Task description >>
Starting at the line that holds "While the value", set down each line through the end of the listing, exactly as written and with nothing added.

Data in this exercise >>
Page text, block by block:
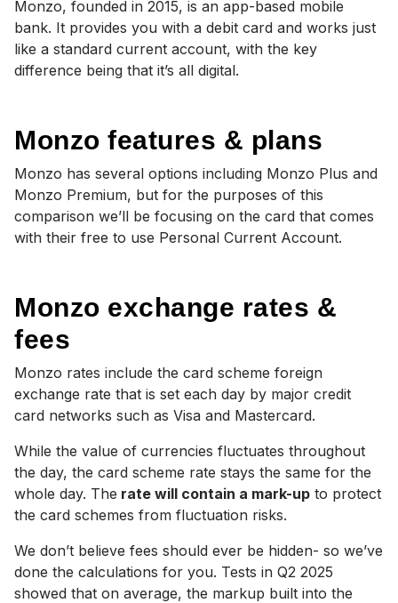
Monzo, founded in 2015, is an app-based mobile
bank. It provides you with a debit card and works just
like a standard current account, with the key
difference being that it’s all digital.
Monzo features & plans
Monzo has several options including Monzo Plus and
Monzo Premium, but for the purposes of this
comparison we’ll be focusing on the card that comes
with their free to use Personal Current Account.
Monzo exchange rates &
fees
Monzo rates include the card scheme foreign
exchange rate that is set each day by major credit
card networks such as Visa and Mastercard.
While the value of currencies fluctuates throughout
the day, the card scheme rate stays the same for the
whole day. The rate will contain a mark-up to protect
the card schemes from fluctuation risks.
We don’t believe fees should ever be hidden- so we’ve
done the calculations for you. Tests in Q2 2025
showed that on average, the markup built into the

Task answer >>
While the value of currencies fluctuates throughout
the day, the card scheme rate stays the same for the
whole day. The rate will contain a mark-up to protect
the card schemes from fluctuation risks.
We don’t believe fees should ever be hidden- so we’ve
done the calculations for you. Tests in Q2 2025
showed that on average, the markup built into the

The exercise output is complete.